As I understand it, ships are obliged to have the channel 16 switched on. Thus, when someone calls 'mayday' everybody in the region hears it. Everybody also hears the response. Normally the nearest MRCC, in this case, Turku, then sets the rescue into operation. However, what happened with Estonia is that no-one heard it, except Mariella, who responded but were not heard by Estonia. Then Silja Europa who had their radio tuned very finely to hear even the weakest broadcast responded, which Estonia heard. Mariella did not hear everything Silja Europa said and vice versa, which was also strange (as the Captain reflected later). Mariella switched to frequency 2182 - which should be heard all over the Baltic as far away as Gothenberg - and when it realised reception was poor, the captain of Mariella contacted MRCC Turku - on a personal mobile phone - who was relayed the Mayday that way. Stockholm never heard it at all.

The Swedish helicopter pilots had problems communicating, too, as the network was down at Arlanda Airport (Stockholm).

It's all very well JAIC only reporting that '14 ships' got the message but then one has to ask why they have glossed over the very real problems which have been widely reported, when they are supposed to be investigating the accident.
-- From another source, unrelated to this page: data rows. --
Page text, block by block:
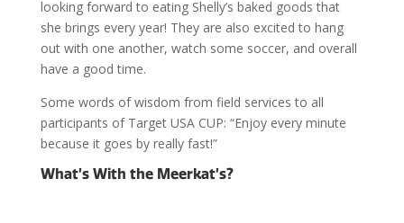
looking forward to eating Shelly’s baked goods that
she brings every year! They are also excited to hang
out with one another, watch some soccer, and overall
have a good time.
Some words of wisdom from field services to all
participants of Target USA CUP: “Enjoy every minute
because it goes by really fast!”
What’s With the Meerkat’s?
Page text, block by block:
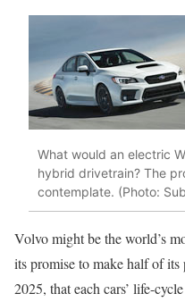
What would an electric
hybrid drivetrain? The
contemplate. (Photo:
Volvo might be the world’s
its promise to make half of
2025, that each cars’ life-
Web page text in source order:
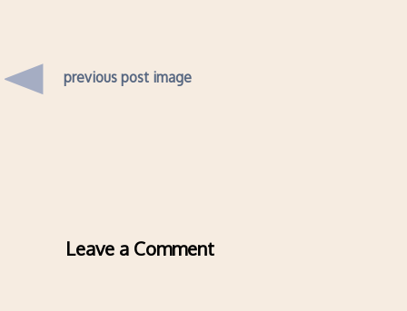
previous post image
Leave a Comment
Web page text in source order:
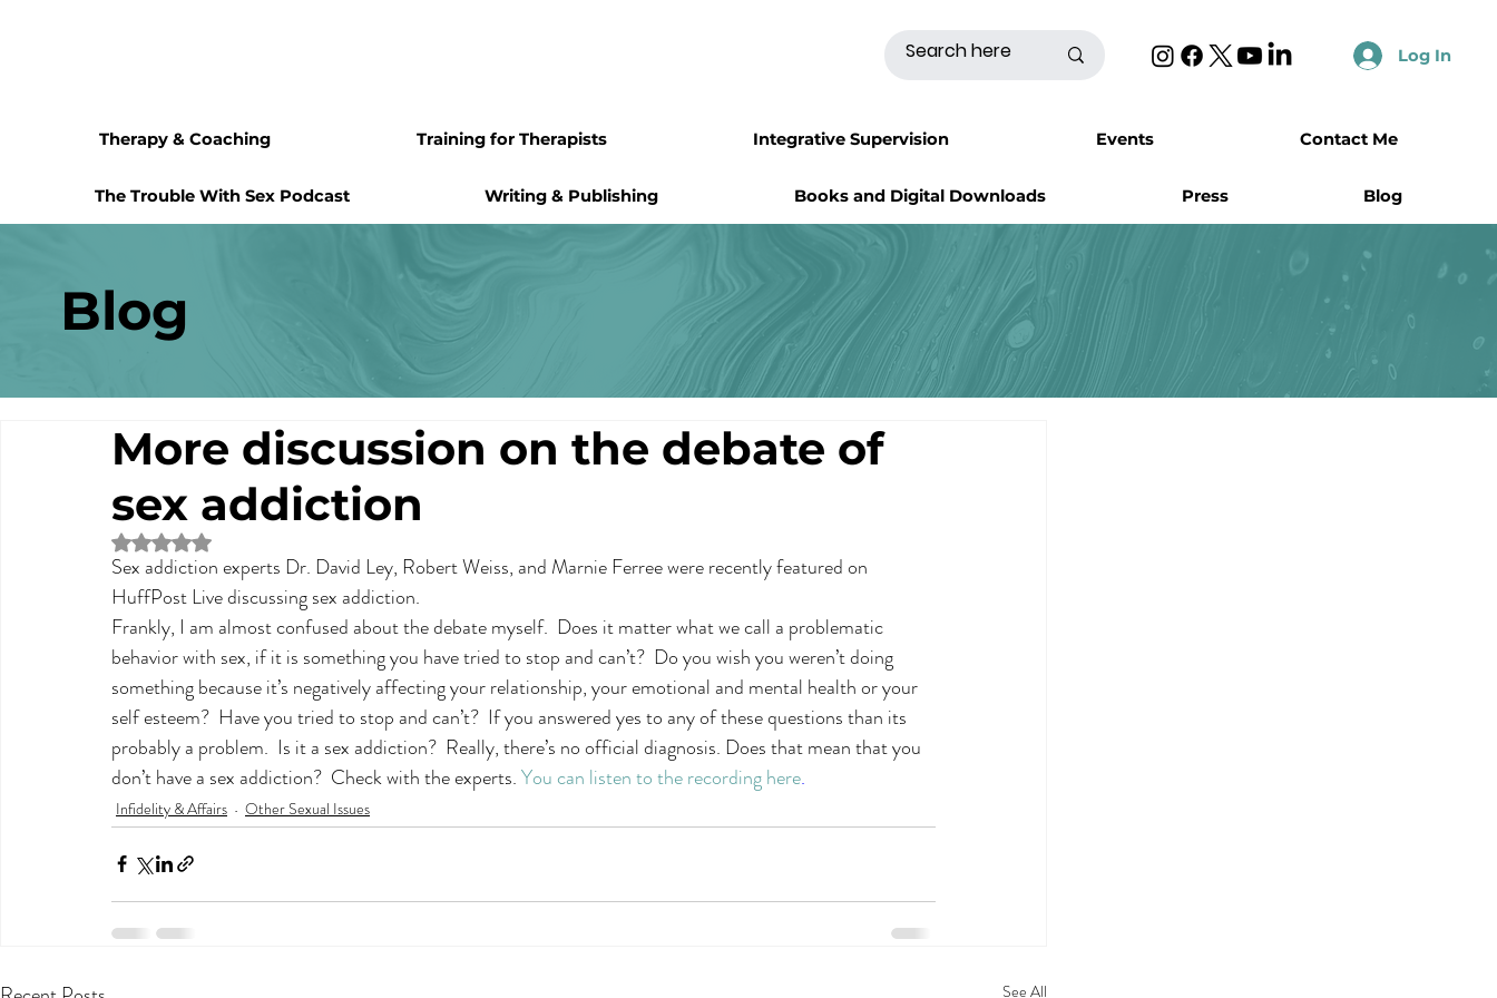
Log In
The Trouble With Sex Podcast Writing & Publishing Books and Digital Downloads Press Blog
Therapy & Coaching Training for Therapists Integrative Supervision Events Contact Me
Blog
More discussion on the debate of
sex addiction
Rated NaN out of 5 stars.
Sex addiction experts Dr. David Ley, Robert Weiss, and Marnie Ferree were recently featured on
HuffPost Live discussing sex addiction.
Frankly, I am almost confused about the debate myself.  Does it matter what we call a problematic
behavior with sex, if it is something you have tried to stop and can’t?  Do you wish you weren’t doing
something because it’s negatively affecting your relationship, your emotional and mental health or your
self esteem?  Have you tried to stop and can’t?  If you answered yes to any of these questions than its
probably a problem.  Is it a sex addiction?  Really, there’s no official diagnosis. Does that mean that you
don’t have a sex addiction?  Check with the experts. You can listen to the recording here.
Infidelity & Affairs Other Sexual Issues
See All
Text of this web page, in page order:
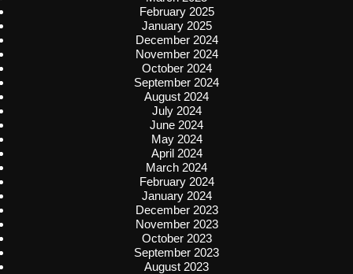
February 2025
January 2025
December 2024
November 2024
October 2024
September 2024
August 2024
July 2024
June 2024
May 2024
April 2024
March 2024
February 2024
January 2024
December 2023
November 2023
October 2023
September 2023
August 2023
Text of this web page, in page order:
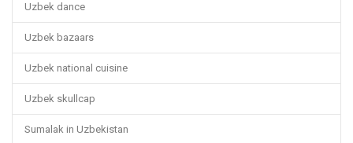
Uzbek dance
Uzbek bazaars
Uzbek national cuisine
Uzbek skullcap
Sumalak in Uzbekistan
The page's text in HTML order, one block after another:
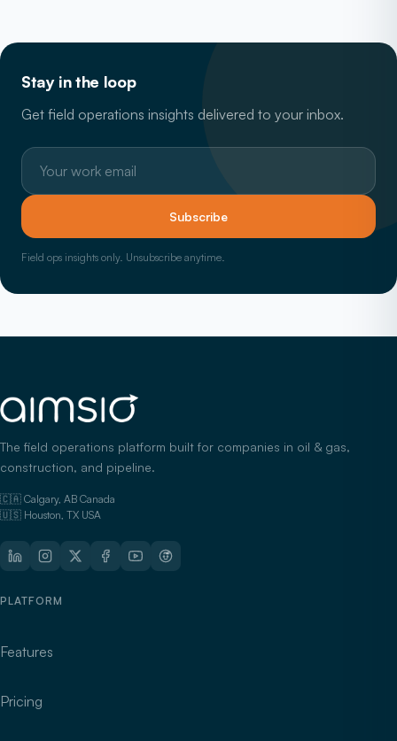
Stay in the loop
Get field operations insights delivered to your inbox.
Work email
Subscribe
Field ops insights only. Unsubscribe anytime.
The field operations platform built for companies in oil & gas,
construction, and pipeline.
🇨🇦 Calgary, AB Canada
🇺🇸 Houston, TX USA
PLATFORM
Features
Pricing
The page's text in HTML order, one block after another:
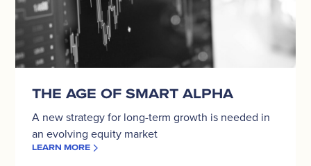
THE AGE OF SMART ALPHA
A new strategy for long-term growth is needed in
an evolving equity market
LEARN MORE

An opinion in Helsingin Sanomat 7.10.1994:

A radio electrician increases safety

Radio electricians were once placed on ships under an international agreement to protect human life at sea. The state of the art at the time made communication possible only by electrification. The current state of the art is largely explained by voice connections. Enthusiastic about this, electricians began to be eliminated as an unnecessary cost factor. The probabilities of obtaining and operating radio communications were relied upon. The probabilities have always been known, but professionals were not wanted to be consulted. Now it's paid once. If Estonia's distress alert had been issued with the right equipment that Estonia had, the distress in Sweden would have been heard immediately and more shipwrecked people would have been rescued. The safe management of radio communications is a broad matter and there is no room for it. No more can be expected from the current "radiators" of the ships than anyone in Estonia did. VALLE SIRKIÄ radio electrician (ex) Järvenpää

This guy is blaming Estonia's radio equipment but Mariella, Turku MRCC and Helsinki Radio had problems, too.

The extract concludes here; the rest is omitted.